Obama's NHTSA Appointee Defends Bush-era NHTSA's Performance on Runaway Toyotas
David Strickland defends NHTSA, calls Camry complaints 'unremarkable.'
March 2, 2010 — -- After weeks of ducking the press, the administrator of the National Highway Traffic Safety Administration (NHTSA) finally spoke out in public today at a Senate hearing investigating the issue of runaway Toyotas.
NHTSA administrator David Strickland defended the agency's past investigations of sudden acceleration complaints in Toyotas, and strongly disputed assertions that Toyota was able to influence NHTSA to provide favorable terms on recalls, saying "claims Toyota has made about their influence is false."
Testifying before the Senate Commerce Committee, where he worked as an aide until January, Strickland downplayed reports of dramatic spikes in sudden acceleration complaints by Toyota Camry owners in previous years, calling them "unremarkable" because the complaints were comparable to other manufacturers on a "per-capita basis."
Strickland said that NHTSA did open investigations into the Camry complaints during the Bush administration, but was unable to find a vehicle defect. "The investigators did a full investigation top to bottom, regardless of any type of rationale or cause for sudden acceleration and they were not able to find a defect," said Strickland. "If we cannot find a defect, we cannot go forward, we will lose a case in court."
Strickland was originally scheduled to testify at last week's Toyota hearing by the House Oversight Committee, but was prevented from appearing by Dept. of Transportation Secretary Ray LaHood, who said Strickland was unprepared to testify because he had only been on the job since early January.
Today's hearing was in front of the Senate Committee on Commerce, Science and Transportation, where Strickland worked for eight years as a staffer and Senior Counsel and where he was "lead staff person for the oversight of NHTSA," according to the agency's web site.

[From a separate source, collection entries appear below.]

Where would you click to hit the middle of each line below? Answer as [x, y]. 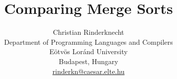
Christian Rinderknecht [88, 32]
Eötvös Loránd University [88, 51]
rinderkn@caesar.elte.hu [88, 71]
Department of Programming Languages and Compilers [88, 41]
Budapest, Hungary [88, 61]
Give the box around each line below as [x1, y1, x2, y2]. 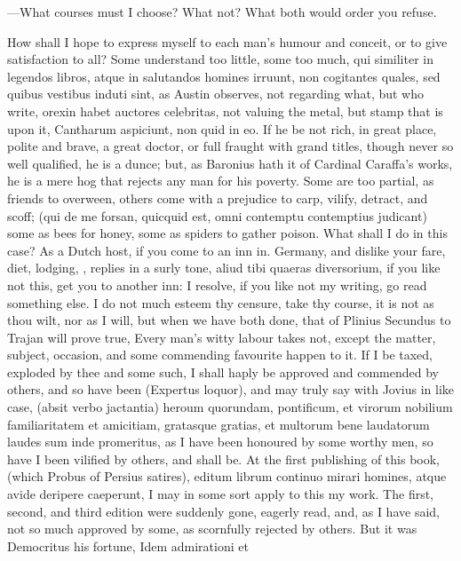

Despite his close ties to committee members, Strickland was sharply criticized over his defense of NHTSA's past performance on the Toyota sudden acceleration issue.
Committee chair Sen. Jay Rockefeller, D.-W.Va., called the previous investigations a "major letdown on NHTSA's part and the record clearly shows you stayed away." Rockefeller said the past investigations showed a reluctance by the agency to properly look into vehicle electronics. "They understand floor mats, they don't understand microchips," said Rockefeller.
Strickland was asked about an internal Toyota document that boasted of how the company saved $100 million dollars by successfully limiting a recall of 2007 vehicles tied to sudden acceleration complaints. "That document has absolutely no foundation," said Strickland. "The things they are claiming in that document -- is like me claiming I'm responsible for the sun rising this morning."